There are pictures in the records below; leave them out and set down exactly the lines from the one holding "8000 Aarhus C [6, 105, 70, 120]" through the one holding "Environment Setup [8, 23, 169, 48]".

########################################

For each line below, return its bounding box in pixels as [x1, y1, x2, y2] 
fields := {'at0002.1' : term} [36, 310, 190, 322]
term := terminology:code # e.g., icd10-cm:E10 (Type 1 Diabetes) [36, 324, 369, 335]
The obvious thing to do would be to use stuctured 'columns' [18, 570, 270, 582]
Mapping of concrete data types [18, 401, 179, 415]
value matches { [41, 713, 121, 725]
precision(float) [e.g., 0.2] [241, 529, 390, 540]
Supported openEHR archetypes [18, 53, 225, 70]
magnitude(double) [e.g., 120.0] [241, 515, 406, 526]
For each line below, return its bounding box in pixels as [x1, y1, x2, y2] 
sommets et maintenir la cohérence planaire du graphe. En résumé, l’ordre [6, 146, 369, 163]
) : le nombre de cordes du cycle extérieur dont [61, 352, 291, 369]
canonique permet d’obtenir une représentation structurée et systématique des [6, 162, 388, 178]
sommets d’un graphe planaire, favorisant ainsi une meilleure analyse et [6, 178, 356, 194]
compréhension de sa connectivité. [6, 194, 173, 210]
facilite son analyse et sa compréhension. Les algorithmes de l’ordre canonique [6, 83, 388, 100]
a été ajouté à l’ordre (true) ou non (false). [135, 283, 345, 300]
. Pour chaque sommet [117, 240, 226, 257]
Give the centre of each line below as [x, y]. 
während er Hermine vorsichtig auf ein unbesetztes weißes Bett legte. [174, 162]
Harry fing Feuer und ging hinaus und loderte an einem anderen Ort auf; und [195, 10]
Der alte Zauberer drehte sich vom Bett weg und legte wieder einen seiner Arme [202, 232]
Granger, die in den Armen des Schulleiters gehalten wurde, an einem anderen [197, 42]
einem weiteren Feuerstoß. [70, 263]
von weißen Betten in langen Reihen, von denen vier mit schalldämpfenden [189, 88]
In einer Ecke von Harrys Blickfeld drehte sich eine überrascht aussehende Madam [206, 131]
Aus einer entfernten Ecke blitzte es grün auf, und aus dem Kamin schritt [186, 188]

########################################

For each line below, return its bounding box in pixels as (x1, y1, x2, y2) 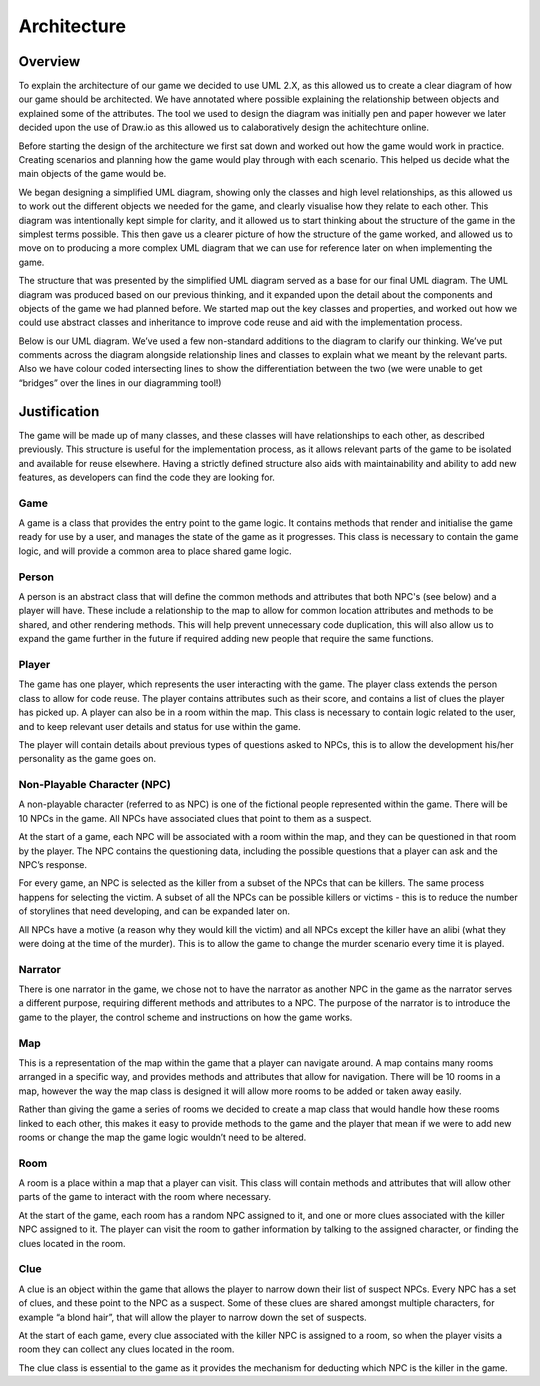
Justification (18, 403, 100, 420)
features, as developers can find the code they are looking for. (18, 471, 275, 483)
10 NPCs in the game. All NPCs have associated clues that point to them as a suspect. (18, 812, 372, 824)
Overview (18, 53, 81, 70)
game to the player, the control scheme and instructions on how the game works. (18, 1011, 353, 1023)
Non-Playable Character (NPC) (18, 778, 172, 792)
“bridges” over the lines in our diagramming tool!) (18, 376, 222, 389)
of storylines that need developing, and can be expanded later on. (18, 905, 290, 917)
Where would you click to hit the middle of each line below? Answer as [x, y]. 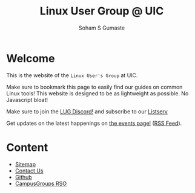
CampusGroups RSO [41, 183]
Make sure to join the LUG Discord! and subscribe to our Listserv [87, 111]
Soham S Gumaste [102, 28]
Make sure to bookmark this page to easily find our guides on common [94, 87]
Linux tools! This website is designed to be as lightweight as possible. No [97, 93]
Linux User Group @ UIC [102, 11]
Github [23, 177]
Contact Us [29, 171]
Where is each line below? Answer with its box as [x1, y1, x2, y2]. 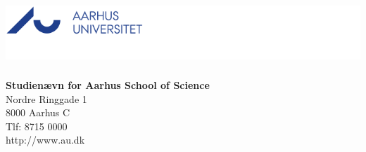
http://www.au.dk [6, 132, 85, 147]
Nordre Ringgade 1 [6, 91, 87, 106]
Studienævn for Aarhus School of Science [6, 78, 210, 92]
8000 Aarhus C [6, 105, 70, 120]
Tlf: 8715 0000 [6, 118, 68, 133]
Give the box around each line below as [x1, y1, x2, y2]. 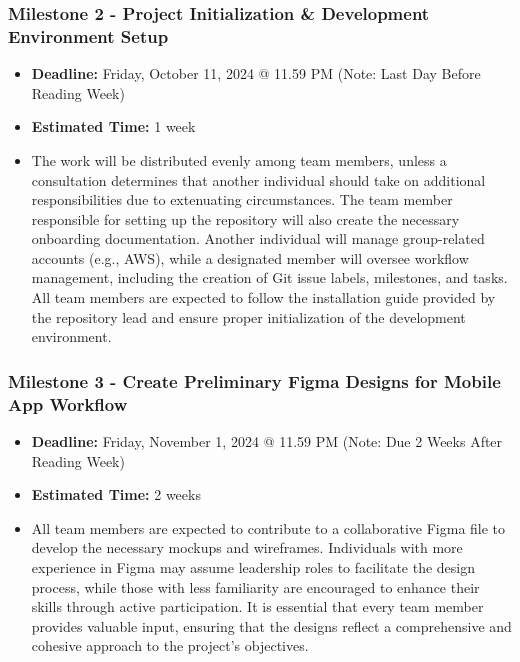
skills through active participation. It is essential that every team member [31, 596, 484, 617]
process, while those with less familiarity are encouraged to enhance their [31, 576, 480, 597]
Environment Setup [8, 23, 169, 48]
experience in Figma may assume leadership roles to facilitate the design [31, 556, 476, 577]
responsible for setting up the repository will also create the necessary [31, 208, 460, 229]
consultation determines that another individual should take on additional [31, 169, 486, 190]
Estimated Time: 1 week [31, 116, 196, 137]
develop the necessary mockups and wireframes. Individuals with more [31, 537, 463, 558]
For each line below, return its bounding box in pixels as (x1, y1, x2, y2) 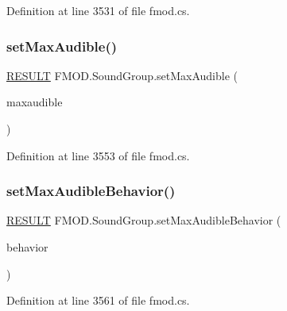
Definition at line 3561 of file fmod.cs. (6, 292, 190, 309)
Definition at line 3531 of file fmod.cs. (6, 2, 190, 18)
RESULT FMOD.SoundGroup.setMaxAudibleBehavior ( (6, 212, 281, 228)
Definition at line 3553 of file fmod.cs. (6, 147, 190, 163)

########################################

**Your solution**.
8000 Aarhus C [6, 105, 70, 120]
Tlf: 8715 0000 [6, 118, 68, 133]
Give the box around each line below as [x1, y1, x2, y2]. 
skills through active participation. It is essential that every team member [31, 596, 484, 617]
process, while those with less familiarity are encouraged to enhance their [31, 576, 480, 597]
Environment Setup [8, 23, 169, 48]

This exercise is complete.